■ Task goal:
Leaving the pictures out, print the lines from the first line of the listing through the line containing "The page's text", exactly as they read, and no others.

■ Information provided:

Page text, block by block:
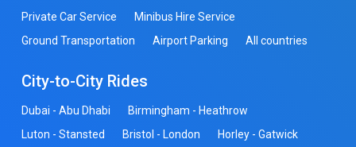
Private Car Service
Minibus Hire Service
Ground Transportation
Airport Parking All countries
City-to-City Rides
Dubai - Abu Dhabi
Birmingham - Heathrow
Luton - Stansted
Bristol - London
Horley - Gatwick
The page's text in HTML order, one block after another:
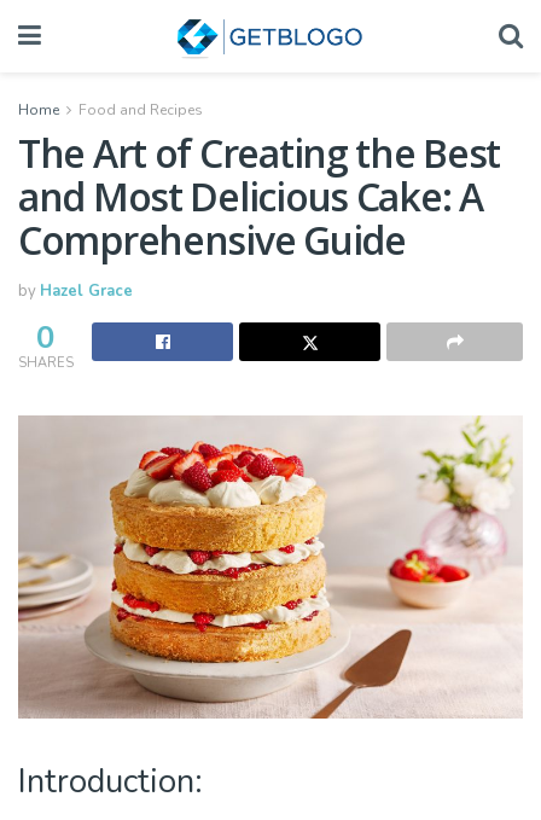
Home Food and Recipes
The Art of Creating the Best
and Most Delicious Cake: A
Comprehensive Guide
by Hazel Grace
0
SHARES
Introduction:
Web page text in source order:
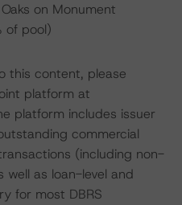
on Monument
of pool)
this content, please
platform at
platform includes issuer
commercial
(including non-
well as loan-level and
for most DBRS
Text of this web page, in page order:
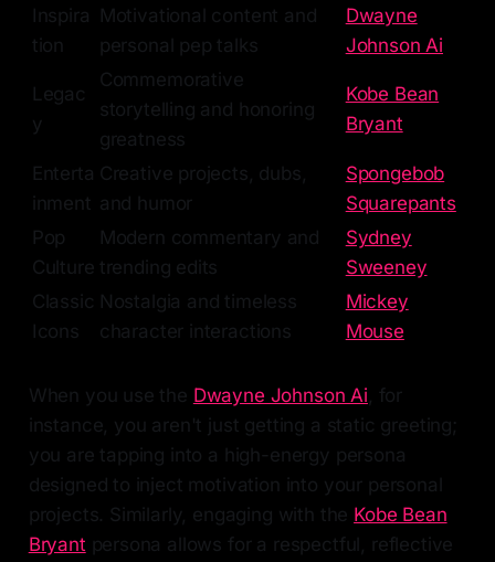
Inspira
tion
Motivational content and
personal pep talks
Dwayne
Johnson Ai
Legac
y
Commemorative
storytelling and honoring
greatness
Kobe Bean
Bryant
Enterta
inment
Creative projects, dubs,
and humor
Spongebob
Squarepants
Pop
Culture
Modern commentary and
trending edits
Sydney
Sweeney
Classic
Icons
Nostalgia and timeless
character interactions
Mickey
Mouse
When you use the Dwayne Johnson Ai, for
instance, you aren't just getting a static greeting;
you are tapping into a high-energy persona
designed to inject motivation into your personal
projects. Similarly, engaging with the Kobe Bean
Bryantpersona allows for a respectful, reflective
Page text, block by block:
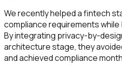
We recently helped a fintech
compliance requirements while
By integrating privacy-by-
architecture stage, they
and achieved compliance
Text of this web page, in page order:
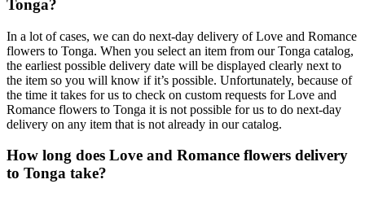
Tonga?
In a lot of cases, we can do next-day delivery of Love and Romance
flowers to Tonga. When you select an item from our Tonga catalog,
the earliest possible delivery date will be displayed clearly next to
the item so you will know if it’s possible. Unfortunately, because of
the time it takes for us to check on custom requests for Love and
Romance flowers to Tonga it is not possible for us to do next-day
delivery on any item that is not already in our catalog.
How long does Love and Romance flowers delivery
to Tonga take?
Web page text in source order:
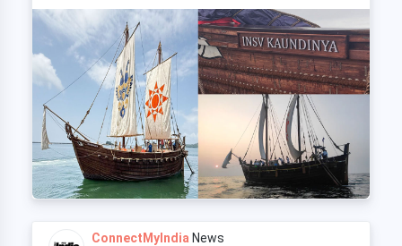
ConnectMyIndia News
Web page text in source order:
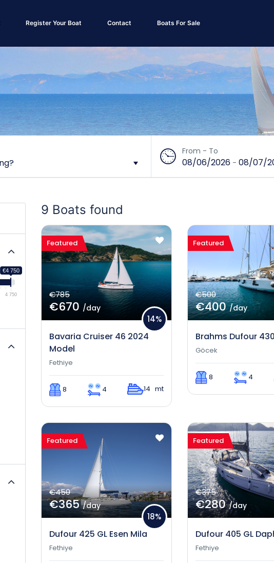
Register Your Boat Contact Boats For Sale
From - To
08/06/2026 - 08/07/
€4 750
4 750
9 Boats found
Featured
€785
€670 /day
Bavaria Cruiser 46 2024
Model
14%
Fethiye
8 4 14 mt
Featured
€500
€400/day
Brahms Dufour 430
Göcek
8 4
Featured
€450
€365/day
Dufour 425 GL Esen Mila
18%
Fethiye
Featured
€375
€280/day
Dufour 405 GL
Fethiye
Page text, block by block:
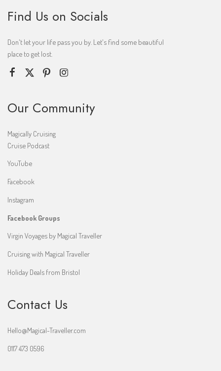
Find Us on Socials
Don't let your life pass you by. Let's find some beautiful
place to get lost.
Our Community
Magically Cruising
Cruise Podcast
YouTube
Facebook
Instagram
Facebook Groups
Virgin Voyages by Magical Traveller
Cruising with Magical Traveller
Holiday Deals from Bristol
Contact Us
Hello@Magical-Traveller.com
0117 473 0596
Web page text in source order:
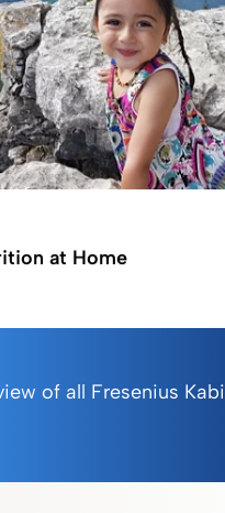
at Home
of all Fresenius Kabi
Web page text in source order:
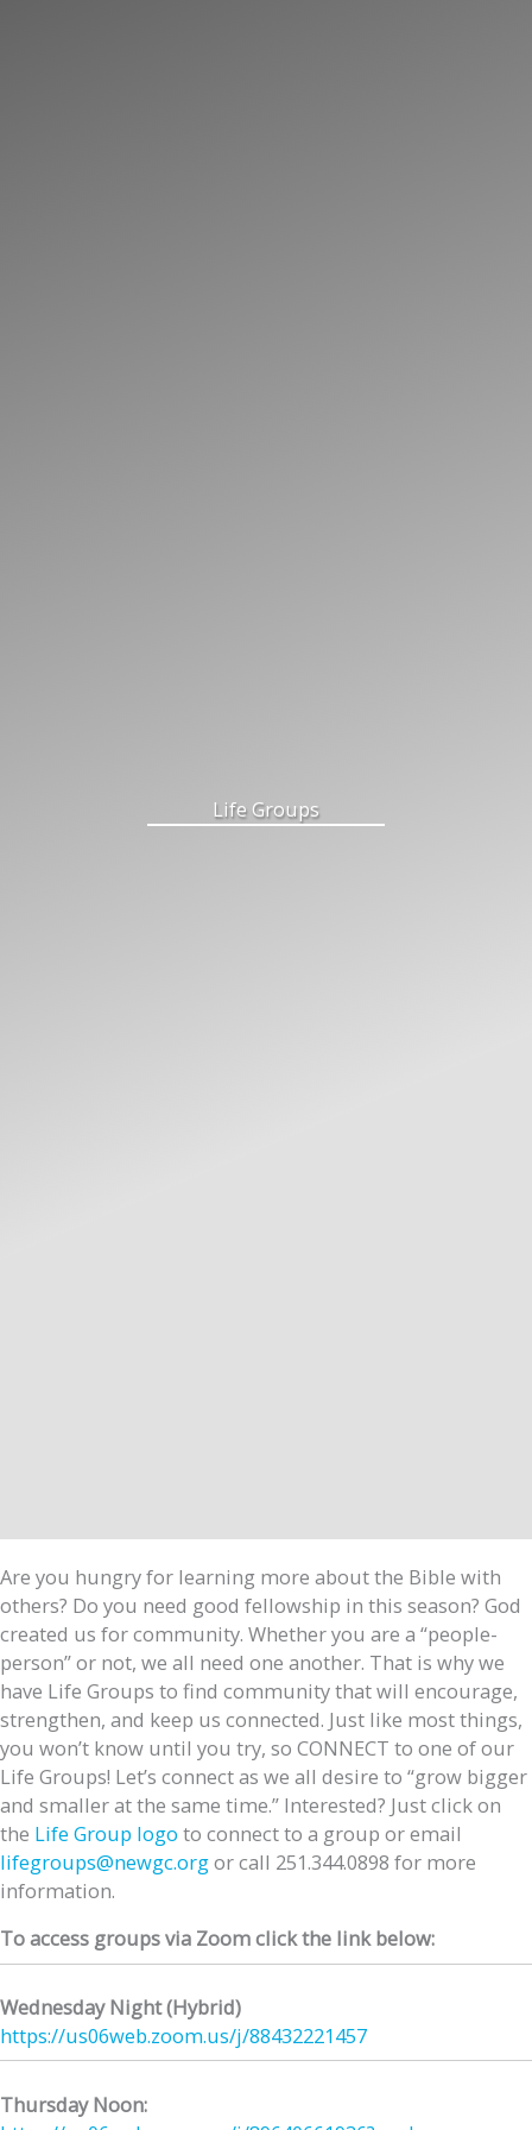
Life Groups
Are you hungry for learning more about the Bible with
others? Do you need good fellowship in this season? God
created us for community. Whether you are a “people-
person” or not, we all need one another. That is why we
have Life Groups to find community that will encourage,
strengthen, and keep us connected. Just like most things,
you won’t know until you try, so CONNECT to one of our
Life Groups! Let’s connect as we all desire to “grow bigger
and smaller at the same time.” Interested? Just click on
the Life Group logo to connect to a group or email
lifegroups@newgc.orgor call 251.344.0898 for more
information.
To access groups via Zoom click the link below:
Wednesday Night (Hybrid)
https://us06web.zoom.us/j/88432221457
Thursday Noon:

■ Output of the task:
Page text, block by block:
Private Car Service
Minibus Hire Service
Ground Transportation
Airport Parking All countries
City-to-City Rides
Dubai - Abu Dhabi
Birmingham - Heathrow
Luton - Stansted
Bristol - London
Horley - Gatwick
The page's text in HTML order, one block after another:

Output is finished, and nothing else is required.